◆ Aim of the task ◆
Please retype every record exactly as it appears, omitting the pictures.

◆ Input material ◆
= = =
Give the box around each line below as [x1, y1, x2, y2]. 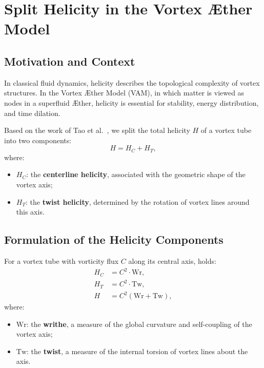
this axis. [16, 206, 45, 217]
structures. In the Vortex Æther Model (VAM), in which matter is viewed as [4, 87, 245, 98]
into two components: [4, 134, 72, 145]
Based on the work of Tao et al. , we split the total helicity [4, 125, 190, 135]
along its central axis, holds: [128, 255, 216, 266]
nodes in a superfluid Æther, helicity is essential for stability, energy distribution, [4, 97, 259, 108]
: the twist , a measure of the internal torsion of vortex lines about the [27, 345, 248, 356]
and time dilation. [4, 107, 60, 118]
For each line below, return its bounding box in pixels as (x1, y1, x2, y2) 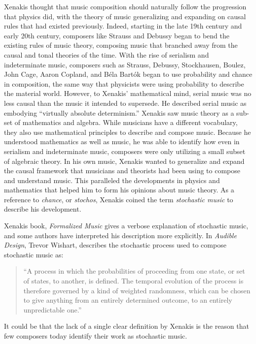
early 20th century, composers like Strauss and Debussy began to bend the (4, 30, 229, 40)
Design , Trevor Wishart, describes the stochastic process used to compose (4, 240, 226, 250)
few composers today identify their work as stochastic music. (4, 331, 187, 341)
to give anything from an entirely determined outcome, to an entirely (23, 295, 232, 305)
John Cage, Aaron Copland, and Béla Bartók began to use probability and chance (4, 69, 253, 79)
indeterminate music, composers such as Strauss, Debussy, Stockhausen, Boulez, (4, 59, 246, 69)
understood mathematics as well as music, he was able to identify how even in (4, 136, 240, 147)
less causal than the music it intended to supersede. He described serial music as (4, 97, 247, 108)
= = =
◆ Written answer ◆
Give the box around each line below as [x1, y1, x2, y2]. 
this axis. [16, 206, 45, 217]
structures. In the Vortex Æther Model (VAM), in which matter is viewed as [4, 87, 245, 98]
into two components: [4, 134, 72, 145]
Based on the work of Tao et al. , we split the total helicity [4, 125, 190, 135]
along its central axis, holds: [128, 255, 216, 266]
nodes in a superfluid Æther, helicity is essential for stability, energy distribution, [4, 97, 259, 108]
: the twist , a measure of the internal torsion of vortex lines about the [27, 345, 248, 356]
and time dilation. [4, 107, 60, 118]
For each line below, return its bounding box in pixels as (x1, y1, x2, y2) 
early 20th century, composers like Strauss and Debussy began to bend the (4, 30, 229, 40)
Design , Trevor Wishart, describes the stochastic process used to compose (4, 240, 226, 250)
few composers today identify their work as stochastic music. (4, 331, 187, 341)
to give anything from an entirely determined outcome, to an entirely (23, 295, 232, 305)
John Cage, Aaron Copland, and Béla Bartók began to use probability and chance (4, 69, 253, 79)
indeterminate music, composers such as Strauss, Debussy, Stockhausen, Boulez, (4, 59, 246, 69)
understood mathematics as well as music, he was able to identify how even in (4, 136, 240, 147)
less causal than the music it intended to supersede. He described serial music as (4, 97, 247, 108)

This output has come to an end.